While not quite an accurate statement about how blue hydrangeas work, it reads better than saying blue hydrangeas require soil that has a pH of 5.2-5.5 to grow. And the above sentence just sounds kind of trippy. In fact, I had been tempted while writing it to put ‘acid’ in green since traditionally that is the colour we associate with acid.
But instead, I put the first line in pink, the second line in purple and the last line in blue, because of how growing blue hydrangeas work. In fact the hydrangea stickers gives a hint to the nature of how this fun quirk of the plant works.
The advice section of The Gardener’s Supply Company explains this well. The blue (and pink) hydrangeas we’re all familiar with are specifically the mopheads and lacecap hydrangeas. And they have an interesting chemical quirk where the colour of the bloom is dependent on the acidity of the soil.

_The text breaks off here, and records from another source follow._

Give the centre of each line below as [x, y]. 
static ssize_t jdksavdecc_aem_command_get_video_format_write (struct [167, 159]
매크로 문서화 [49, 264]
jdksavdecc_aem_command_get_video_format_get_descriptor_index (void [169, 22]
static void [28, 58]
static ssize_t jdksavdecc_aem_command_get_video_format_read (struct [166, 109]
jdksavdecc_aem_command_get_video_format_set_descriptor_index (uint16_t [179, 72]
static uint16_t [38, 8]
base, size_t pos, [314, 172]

As stated before, a pH of 5.2-5.5 will yield blue blooms, and according to the website pink blooms happen at 6.0-6.2 pH. And while it’s not said outright, I suspect that going between those two pH will probably yield blue-purple or blue-pink blooms.

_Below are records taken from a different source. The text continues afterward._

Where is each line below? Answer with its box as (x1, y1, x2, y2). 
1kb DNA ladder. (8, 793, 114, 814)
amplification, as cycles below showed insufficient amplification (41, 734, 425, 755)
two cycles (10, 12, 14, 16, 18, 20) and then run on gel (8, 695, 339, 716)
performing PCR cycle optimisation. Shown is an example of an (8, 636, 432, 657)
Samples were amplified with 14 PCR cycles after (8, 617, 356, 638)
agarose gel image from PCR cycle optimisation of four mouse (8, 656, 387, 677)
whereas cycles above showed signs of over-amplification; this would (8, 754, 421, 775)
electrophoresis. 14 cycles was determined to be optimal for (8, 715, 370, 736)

Now you might have to look around because if you look up this sort of thing, sites tend to give different pH, but I’ve linked the page I was pulling it from, but that’s the general gist of how the flowers work.
In more crafting news, I have discovered that the stickers I used (which was one of those stickers in tape format), don’t really stick very well. They’re not popping off the page on purpose, they’re doing that because they don’t stick very well. I hope that doesn’t mean this is going to be an issue with other sticker tapes, but it’s something to keep in mind.
Also I’m still having issues writing well with these new brush pens, I still like the plain black brush pen I own to write with.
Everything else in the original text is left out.